According to early sources, Stheneboea was the daughter of Aphidas and sister of Aleus. Stheneboea desired the hero Bellerophon, but he spurned her advances, so she accused him of rape to her husband, setting in motion the events that would result in Bellerophon becoming one of the greatest ancient Greek heroes.

== Etymology ==
Stheneboea is one of a number of female figures named for their role as "cattle queens"; they include Phereboia ("bringing in cattle"), and Polyboia ("worth much cattle"). In archaic Greece cattle were a source of wealth and a demonstration of social pre-eminence; they also signified the numinous presence of Hera.

== Family ==
An early genealogy in Hesiod's Catalogue of Women has Stheneboea as the daughter of Aleus' father Apheidas but by the time of Euripides' lost tragedy Stheneboea her father is Iobates.

By Proetus she had three daughters, Iphinoë, Iphianassa and Lysippe, collectively known as the Proetids ("daughters of Proetus").

== Mythology ==
Stheneboea or Antea was married to king Proetus, who once welcomed the hero Bellerophon in his court. Stheneboea took a strong fancy to the gallant and handsome Bellerophon but was repulsed, for Bellerophon was of noble heart. The bitterly rejected Stheneboea testified falsely against Bellerophon, accusing him of rape to her husband, and urged Proetus to kill him. Proetus could not slay a guest, so he sent him to deliver a letter to Iobates with instructions for his father-in-law to kill the messenger. Iobates, also unwilling to kill a guest, sent Bellerophon on a deadly quest to slay the monstrous Chimera, in hopes that he would perish doing so, but Bellerophon triumphed and accoplished all the additional hard tasks the king gave him, until eventually Iobates gave up.

Afterwards Iobates gave Stheneboea's sister Philonoe's hand in marriage to Bellerophon, and consequently, this resulted in Stheneboea's suicide out of despair when she heard the news. In another version, after he was done with the Chimera he returned to the king and queen and pretended to reciprocate Stheneboea's affections after all. Bellerophon took her up on Pergasus with the promise to take her away to the land of Caria, but as they were flying he threw her at the sea below near the island of Melos; fishermen found the body and returned it to Proetus.

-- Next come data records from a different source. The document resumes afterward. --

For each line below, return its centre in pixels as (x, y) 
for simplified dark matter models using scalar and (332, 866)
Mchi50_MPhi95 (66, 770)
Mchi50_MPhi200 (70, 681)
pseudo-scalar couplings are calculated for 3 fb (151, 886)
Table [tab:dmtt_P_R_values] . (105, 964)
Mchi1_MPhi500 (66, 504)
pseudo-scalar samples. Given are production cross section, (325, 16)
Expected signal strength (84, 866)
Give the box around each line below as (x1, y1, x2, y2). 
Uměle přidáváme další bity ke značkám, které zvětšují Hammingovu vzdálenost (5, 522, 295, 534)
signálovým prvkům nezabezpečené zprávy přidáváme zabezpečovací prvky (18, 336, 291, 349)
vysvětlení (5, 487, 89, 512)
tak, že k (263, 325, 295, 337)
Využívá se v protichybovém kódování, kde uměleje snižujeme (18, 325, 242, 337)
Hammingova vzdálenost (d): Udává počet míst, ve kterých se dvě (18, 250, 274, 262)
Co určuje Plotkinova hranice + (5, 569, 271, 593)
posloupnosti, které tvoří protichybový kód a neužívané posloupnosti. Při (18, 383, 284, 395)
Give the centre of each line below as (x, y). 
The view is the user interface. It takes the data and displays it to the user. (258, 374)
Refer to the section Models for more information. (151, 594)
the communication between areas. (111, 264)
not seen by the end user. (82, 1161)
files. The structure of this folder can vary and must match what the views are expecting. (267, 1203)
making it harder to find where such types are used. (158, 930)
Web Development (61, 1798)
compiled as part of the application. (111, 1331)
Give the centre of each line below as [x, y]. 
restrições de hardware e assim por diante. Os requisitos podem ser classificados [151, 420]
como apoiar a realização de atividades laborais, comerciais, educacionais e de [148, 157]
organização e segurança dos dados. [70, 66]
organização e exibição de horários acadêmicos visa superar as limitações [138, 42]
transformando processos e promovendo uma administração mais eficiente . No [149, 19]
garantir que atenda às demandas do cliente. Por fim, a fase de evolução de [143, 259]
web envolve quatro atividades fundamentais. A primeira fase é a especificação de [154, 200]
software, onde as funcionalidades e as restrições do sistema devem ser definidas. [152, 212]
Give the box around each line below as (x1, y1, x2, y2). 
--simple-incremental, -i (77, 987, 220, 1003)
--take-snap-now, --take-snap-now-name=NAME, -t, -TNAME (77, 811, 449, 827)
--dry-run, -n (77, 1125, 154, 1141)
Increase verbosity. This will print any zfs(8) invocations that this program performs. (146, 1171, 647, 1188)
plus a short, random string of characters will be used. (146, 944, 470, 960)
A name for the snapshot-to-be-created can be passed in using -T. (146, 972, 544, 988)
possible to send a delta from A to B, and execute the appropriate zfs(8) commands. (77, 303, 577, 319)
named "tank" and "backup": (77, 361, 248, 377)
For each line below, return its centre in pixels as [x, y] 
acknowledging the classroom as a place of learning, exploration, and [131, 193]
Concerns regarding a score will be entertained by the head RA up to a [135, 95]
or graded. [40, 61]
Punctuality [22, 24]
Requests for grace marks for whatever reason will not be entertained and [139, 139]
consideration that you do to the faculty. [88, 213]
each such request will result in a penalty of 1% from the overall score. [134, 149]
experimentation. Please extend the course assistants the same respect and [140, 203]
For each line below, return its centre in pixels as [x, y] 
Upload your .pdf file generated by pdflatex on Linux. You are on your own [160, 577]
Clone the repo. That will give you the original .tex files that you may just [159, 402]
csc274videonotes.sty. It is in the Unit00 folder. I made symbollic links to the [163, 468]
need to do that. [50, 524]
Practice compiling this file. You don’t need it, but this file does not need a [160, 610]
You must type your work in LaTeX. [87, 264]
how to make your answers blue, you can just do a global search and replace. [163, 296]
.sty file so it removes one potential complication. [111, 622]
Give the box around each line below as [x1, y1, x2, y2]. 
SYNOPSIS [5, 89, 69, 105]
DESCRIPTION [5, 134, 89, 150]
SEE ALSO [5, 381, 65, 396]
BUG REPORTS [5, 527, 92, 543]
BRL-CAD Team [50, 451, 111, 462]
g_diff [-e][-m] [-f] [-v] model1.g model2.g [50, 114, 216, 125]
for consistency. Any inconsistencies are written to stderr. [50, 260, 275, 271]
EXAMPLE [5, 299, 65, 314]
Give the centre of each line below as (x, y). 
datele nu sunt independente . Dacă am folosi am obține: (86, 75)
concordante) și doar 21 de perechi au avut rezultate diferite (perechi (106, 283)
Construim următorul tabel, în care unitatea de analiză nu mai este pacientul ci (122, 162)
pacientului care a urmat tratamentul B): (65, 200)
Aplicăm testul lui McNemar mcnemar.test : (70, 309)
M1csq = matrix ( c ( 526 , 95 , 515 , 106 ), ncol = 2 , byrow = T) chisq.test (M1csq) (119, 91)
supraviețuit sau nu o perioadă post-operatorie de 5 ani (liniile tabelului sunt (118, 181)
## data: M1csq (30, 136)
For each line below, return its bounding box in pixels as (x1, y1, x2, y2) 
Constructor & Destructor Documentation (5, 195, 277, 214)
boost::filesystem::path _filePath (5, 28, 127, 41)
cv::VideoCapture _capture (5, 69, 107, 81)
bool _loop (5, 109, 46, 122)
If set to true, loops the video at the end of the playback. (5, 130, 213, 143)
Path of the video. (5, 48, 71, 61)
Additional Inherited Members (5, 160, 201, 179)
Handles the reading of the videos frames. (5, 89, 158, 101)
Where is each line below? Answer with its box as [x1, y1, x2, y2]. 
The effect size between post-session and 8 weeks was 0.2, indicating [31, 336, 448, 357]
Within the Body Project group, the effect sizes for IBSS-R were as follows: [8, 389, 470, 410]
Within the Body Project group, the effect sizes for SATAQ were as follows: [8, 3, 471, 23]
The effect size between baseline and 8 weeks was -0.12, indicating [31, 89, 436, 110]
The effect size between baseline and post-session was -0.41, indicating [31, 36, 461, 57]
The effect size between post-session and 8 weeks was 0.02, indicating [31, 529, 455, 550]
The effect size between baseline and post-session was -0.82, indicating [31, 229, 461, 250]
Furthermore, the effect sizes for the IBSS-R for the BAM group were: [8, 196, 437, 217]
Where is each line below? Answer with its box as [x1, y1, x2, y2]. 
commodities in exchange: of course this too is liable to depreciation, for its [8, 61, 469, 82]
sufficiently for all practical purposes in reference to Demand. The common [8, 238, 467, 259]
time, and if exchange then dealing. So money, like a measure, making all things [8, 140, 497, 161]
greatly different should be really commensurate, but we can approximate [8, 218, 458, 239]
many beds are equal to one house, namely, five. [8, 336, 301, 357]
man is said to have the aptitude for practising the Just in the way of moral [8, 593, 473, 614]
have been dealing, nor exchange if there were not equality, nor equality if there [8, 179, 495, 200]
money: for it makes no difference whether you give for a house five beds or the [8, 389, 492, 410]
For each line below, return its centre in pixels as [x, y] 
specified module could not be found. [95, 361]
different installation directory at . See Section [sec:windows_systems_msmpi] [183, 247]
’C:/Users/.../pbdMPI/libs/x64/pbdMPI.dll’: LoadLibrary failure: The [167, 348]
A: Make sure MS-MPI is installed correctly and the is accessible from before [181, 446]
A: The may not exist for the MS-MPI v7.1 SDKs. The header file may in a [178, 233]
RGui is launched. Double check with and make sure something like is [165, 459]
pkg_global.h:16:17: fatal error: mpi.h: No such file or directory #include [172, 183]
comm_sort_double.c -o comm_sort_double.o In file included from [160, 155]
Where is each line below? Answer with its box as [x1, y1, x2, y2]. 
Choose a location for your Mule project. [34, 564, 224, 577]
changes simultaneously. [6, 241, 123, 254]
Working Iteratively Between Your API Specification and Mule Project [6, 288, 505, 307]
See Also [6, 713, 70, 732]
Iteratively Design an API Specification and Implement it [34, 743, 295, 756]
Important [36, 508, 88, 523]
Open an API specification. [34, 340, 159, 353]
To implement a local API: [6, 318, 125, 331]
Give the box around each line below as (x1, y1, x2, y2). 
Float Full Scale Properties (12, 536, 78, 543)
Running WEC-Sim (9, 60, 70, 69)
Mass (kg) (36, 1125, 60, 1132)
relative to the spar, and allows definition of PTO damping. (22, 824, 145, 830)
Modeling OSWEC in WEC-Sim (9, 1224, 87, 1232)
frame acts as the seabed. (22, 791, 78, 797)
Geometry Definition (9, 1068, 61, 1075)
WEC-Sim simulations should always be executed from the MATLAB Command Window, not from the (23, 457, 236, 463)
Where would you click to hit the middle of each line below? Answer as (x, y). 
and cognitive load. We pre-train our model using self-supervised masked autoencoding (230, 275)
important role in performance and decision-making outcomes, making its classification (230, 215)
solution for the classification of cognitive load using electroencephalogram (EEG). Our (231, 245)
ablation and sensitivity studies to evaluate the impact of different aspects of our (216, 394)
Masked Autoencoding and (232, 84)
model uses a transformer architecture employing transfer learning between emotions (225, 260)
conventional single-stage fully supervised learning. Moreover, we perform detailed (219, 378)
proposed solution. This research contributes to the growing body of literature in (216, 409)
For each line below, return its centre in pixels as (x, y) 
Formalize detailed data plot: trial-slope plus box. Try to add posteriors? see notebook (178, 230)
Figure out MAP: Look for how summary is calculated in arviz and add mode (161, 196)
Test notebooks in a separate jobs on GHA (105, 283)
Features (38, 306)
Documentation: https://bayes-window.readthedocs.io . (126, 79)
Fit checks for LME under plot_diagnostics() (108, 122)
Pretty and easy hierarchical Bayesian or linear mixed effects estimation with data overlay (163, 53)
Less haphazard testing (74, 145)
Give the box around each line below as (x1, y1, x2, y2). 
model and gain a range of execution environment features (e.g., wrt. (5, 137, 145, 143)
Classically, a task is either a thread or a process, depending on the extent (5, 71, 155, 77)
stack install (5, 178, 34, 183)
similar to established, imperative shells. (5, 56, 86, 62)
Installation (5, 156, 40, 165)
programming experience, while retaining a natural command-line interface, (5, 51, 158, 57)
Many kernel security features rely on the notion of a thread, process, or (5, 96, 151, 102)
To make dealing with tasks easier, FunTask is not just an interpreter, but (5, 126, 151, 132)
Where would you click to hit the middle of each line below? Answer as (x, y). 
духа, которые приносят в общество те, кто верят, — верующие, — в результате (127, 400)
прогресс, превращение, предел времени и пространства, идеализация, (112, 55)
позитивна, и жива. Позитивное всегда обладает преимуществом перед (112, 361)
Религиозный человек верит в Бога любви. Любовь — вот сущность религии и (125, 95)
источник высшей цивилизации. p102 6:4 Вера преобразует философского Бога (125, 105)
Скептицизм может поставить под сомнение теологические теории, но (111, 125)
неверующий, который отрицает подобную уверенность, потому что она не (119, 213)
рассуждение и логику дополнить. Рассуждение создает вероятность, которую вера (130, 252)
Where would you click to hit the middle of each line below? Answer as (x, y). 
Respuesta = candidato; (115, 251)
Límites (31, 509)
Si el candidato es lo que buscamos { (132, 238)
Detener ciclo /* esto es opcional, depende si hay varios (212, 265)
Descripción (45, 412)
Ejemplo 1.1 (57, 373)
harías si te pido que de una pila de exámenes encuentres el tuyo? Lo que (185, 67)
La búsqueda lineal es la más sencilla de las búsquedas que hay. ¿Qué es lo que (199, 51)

Divine judgement was added to this tragic end, since Stheneboea's three daughters were overcome with madness, inflicted by either Hera or Dionysus, and took to ranging over the mountains as maenads, assaulting travelers.

==Parallel stories==
Robert Graves observes that Anteia's attempted seduction of Bellerophon has several Greek parallels and draws attention to Biadice's love for Phrixus, which "recalls Potiphar's wife's love for Joseph, a companion myth from Canaan" as well as Cretheis and Peleus, Phaedra and Hippolytus or Philonome and Tenes. Graves also notes the parallel in the Egyptian Tale of the Two Brothers, from about the end of the second millennium BC. "Such poisonous triangular relationships," Jeffrey A White has observed in this context, "with negligible variations of detail and conclusion (the common ingredients being a failed seductress, an innocent youth and a deceived father-figure), can be multiplied easily from Greek myth, as from Hebrew. That the Bellerophon-Proetus-Anteia relationship recalls quite vividly the Joseph-Potiphar-Potiphar's wife episode in Gen. 39, is well known."